在高效排阻色谱的系统适用性试验中,色谱柱的(1)理论塔板数(n)、(2)分离度、(3)重复性和(4)拖尾因子的测定方法一般与高效液相色谱下的相同。但在高分子杂质检查时,当某些药物分子的单体和二聚体不能与基线分离时,分离度的计算公式为:

除非另有规定,分离度应小于2.0。

3.测定方法

(1)分子量的测定

根据每个品种下规定的方法,蛋白质多肽的分子量测定是普遍适用的。除非另有规定,应选择分子大小合适的色谱柱和分子量范围合适的对照品。对照品和供试品都要用二硫苏糖醇(DTT)和十二烷基硫酸钠(SDS)处理,打开分子内和分子间的二硫键,使分子的构型和构象趋于一致。处理过的蛋白质和多肽分子通常是线性分离的。标准曲线的线性回归方程logmw = a+b tR是通过对照品的分子量(mw)与相应保留时间(tR)的对数比较得到的,样品的分子量或亚基分子量由标准曲线与保留时间的回归方程计算得到。

(2)生物聚合物的分子量和分子量分布的测定

大分子聚合物,如多糖、多核苷酸、胶原蛋白等,具有分子大小不均匀的特点,因此生物大分子的分子量和分子量分布是控制这些产品的关键指标。在测定生物高分子的分子量和分子量分布时,选择与样品具有相同或相似分子结构和性质的对照物质是非常重要的。

按照各品种项下规定的方法,除另有规定外,对照品的重均分子量(MW)的对数和相应的保留时间(tR)也用分子量对照品和适当的GPC软件制备,得到标准曲线的线性回归方程logMW=a+btR。通过适当的GPC软件处理测试样品的结果,并根据以下公式计算测试样品的分子量和分子量分布。

Mn=∑RIi/∑(RIi/Mi)

MW=∑(RIiMi)i/∑RI

d =毫瓦/毫瓦

其中Mn是数均分子量;

MW是重均分子量;

d是分配系数;

Ri是保留时间I时样品的峰高;

Mi是保留时间内测试产品的分子量。

(3)聚合物杂质的测定

高分子杂质是指药物中分子量大于药物分子的杂质,通常是在药物生产或储存过程中产生的聚合物和在生产过程中未除去的、可能引起过敏反应的高分子物质。

分离是在各种文本规定的色谱条件下进行的。

定量法

①主成分自身对照法同HPLC项下规定的方法。一般用于聚合物杂质含量低的品种。

②面积归一化方法与HPLC项下规定的方法相同。

③除非另有规定,限度法规定不得检出保留时间小于对照品的成分,一般用于混合物中高分子物质的控制。
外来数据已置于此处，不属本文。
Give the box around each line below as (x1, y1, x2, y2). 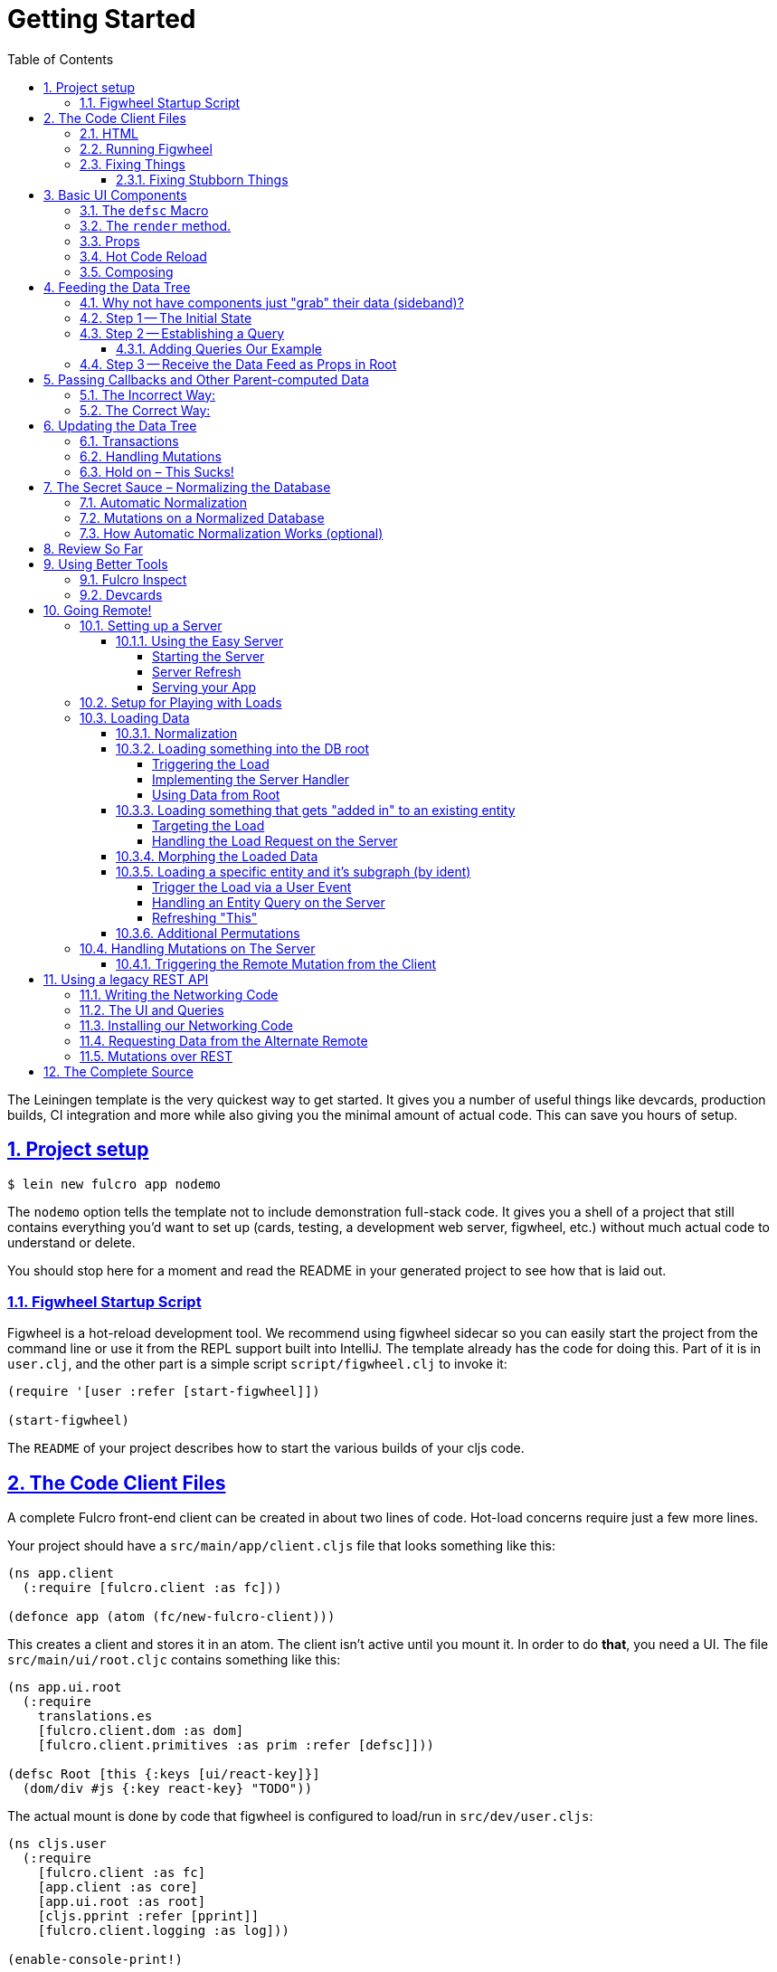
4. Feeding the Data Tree (43, 279, 191, 295)
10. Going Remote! (43, 602, 152, 618)
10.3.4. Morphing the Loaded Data (116, 848, 318, 864)
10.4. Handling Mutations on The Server (80, 940, 316, 956)
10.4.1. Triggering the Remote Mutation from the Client (116, 955, 437, 972)
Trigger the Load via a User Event (152, 878, 352, 895)
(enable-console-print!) (7, 1952, 183, 1967)
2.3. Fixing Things (80, 156, 185, 172)
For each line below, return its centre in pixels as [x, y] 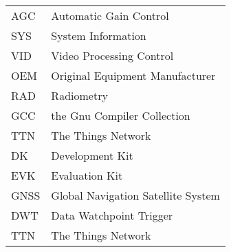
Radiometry [79, 95]
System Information [99, 35]
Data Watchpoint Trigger [112, 215]
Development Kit [92, 155]
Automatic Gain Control [110, 15]
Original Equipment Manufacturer [133, 75]
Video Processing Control [112, 55]
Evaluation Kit [87, 175]

④在SephadexG-10凝胶色谱系统中,β-内酰胺类抗生素大分子杂质的检查一般采用自身对照外标法。在该分离体系中,除部分低聚物外,β-内酰胺类抗生素中的大分子杂质在色谱过程中不被保留,即所有大分子杂质均呈单一色谱峰,以药物本身为对照品,用外标法计算药物中大分子杂质的相对百分含量。

[注意]葡聚糖凝胶-10的处理方法。

在填充色谱柱之前,将约15g的SephadexG-10浸泡在水中48小时,使其充分溶胀,搅拌除去空气泡,慢慢倒入玻璃柱中,一次性填充。然后,用水冲洗附着在玻璃管壁上的SephadexG-10,使色谱柱变平。新装填的色谱柱应连续用水冲洗4 ~ 6小时,以排出柱内的气泡。

可以用自动进样阀进样,也可以直接将样品加到床面上(此时先将床面上的流动相吸干,样品溶液沿色谱管壁一圈一圈慢慢加入。注意不要翻起填充物,在重力作用下渗入固定相后,沿色谱管壁慢慢加入3 ~ 5ml流动相,洗去残留在色谱管壁上的样品溶液)。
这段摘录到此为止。